Narayani Barve

Do Ecological Niche Model Predictions Reflect the Adaptive Landscape of Species?: A Test Using Myristica malabarica Lam., an Endemic Tree in the Western Ghats, India

Ecological niche models (ENM) have become a popular tool to define and predict the “ecological niche” of a species. An implicit assumption of the ENMs is that the predicted ecological niche of a species actually reflects the adaptive landscape of the species. Thus in sites predicted to be highly suitable, species would have maximum fitness compared to in sites predicted to be poorly suitable. As yet there are very few attempts to address this assumption. Here we evaluate this assumption. We used Bioclim (DIVA GIS version 7.3) and Maxent (version 3.3.2) to predict the habitat suitability of Myristica malabarica Lam., an economically important tree occurring in the Western Ghats, India. We located populations of the trees naturally occurring in different habitat suitability regimes (from highly suitable to poorly suitable) and evaluated them for their regeneration ability and genetic diversity. We also evaluated them for two plant functional traits, fluctuating asymmetry – an index of genetic homeostasis, and specific leaf weight – an index of primary productivity, often assumed to be good surrogates of fitness. We show a significant positive correlation between the predicted habitat quality and plant functional traits, regeneration index and genetic diversity of populations. Populations at sites predicted to be highly suitable had a higher regeneration and gene diversity compared to populations in sites predicted to be poor or unsuitable. Further, individuals in the highly suitable sites exhibited significantly less fluctuating asymmetry and significantly higher specific leaf weight compared to individuals in the poorly suitable habitats. These results for the first time provide an explicit test of the ENM with respect to the plant functional traits, regeneration ability and genetic diversity of populations along a habitat suitability gradient. We discuss the implication of these resultsfor designing viable species conservation and restoration programs.

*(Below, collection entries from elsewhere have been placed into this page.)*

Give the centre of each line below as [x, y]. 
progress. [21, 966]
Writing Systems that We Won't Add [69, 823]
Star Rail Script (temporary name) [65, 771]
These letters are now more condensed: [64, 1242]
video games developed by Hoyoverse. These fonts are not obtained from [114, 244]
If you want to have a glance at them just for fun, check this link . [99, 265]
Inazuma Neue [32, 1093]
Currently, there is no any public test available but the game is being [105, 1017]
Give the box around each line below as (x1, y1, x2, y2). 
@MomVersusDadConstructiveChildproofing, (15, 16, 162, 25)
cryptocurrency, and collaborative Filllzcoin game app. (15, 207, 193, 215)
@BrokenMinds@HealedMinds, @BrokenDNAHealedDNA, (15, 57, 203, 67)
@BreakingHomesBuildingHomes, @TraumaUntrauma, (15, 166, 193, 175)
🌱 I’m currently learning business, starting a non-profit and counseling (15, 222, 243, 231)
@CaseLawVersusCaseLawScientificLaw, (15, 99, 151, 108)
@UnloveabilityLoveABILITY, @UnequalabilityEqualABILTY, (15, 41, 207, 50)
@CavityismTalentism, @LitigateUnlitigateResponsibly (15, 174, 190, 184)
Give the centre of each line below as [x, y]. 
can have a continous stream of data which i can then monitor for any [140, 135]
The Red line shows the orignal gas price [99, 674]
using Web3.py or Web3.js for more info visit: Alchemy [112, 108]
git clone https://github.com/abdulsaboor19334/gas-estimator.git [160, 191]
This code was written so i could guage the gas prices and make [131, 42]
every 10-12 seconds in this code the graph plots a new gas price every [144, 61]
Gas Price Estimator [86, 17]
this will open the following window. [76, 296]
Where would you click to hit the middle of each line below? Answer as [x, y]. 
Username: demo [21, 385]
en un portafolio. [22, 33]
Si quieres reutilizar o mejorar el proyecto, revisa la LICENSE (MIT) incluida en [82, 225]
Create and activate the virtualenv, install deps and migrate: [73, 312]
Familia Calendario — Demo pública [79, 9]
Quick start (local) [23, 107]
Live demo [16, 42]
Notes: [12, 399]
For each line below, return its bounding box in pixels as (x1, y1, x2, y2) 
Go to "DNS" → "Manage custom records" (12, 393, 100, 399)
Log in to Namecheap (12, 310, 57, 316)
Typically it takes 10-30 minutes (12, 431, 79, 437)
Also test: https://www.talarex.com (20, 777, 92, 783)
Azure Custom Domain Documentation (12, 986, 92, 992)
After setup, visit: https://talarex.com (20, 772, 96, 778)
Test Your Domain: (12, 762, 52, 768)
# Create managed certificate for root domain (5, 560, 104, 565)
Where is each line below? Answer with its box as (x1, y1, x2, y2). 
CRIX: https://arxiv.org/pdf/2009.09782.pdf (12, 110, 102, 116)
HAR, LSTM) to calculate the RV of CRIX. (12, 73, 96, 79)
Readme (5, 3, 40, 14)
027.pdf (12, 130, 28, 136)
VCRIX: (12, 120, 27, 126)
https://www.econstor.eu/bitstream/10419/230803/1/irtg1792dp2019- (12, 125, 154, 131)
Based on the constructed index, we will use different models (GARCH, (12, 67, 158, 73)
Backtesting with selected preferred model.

Mapping current and future potential snakebite risk in the new world

Snakebite envenoming is an important public health concern worldwide. In the Americas, ~300,000 bites occur annually, leaving 84,110–140,981 envenomings and 652–3466 deaths. Here, we modeled current and future snakebite risk using ecological niche models (ENMs) of 90 venomous snake taxa. Current snakebite risk predictions were corroborated by incidence data from eight regions/periods with different characteristics. Detailed projections of potential future range shifts on distributions of the medically most relevant species indicated that North American species’ ranges are likely to increase in the future, but mixed results were obtained for Latin American snakes. A likely expansion of overall risk area and an increase of rural population at risk were observed from a consensus model among future scenarios. Our study highlights the capacity of ENMs to provide detailed information on current and future potential distributions of venomous snakes, as well as useful perspectives on snakebite risk, at least broad scales.

Climatic niche and flowering and fruiting phenology of an epiphytic plant

Each species passes through various life stages, and each life stage may have different requirements in terms of climate, soil, topography or other abiotic factors. The phenological stage is one such critical life stage in the plant life cycle. We examined the availability of optimal ecophysiological parameters in 22 years of high temporal climate data during the flowering and fruiting stage of an epiphytic plant, Spanish Moss, with a hemisphere-wide distribution. We used herbarium specimens to establish the flowering period. We found that most populations experience sub-optimal conditions in at least one environmental dimension and most populations are constrained by minimum temperature during the flowering/fruiting stage.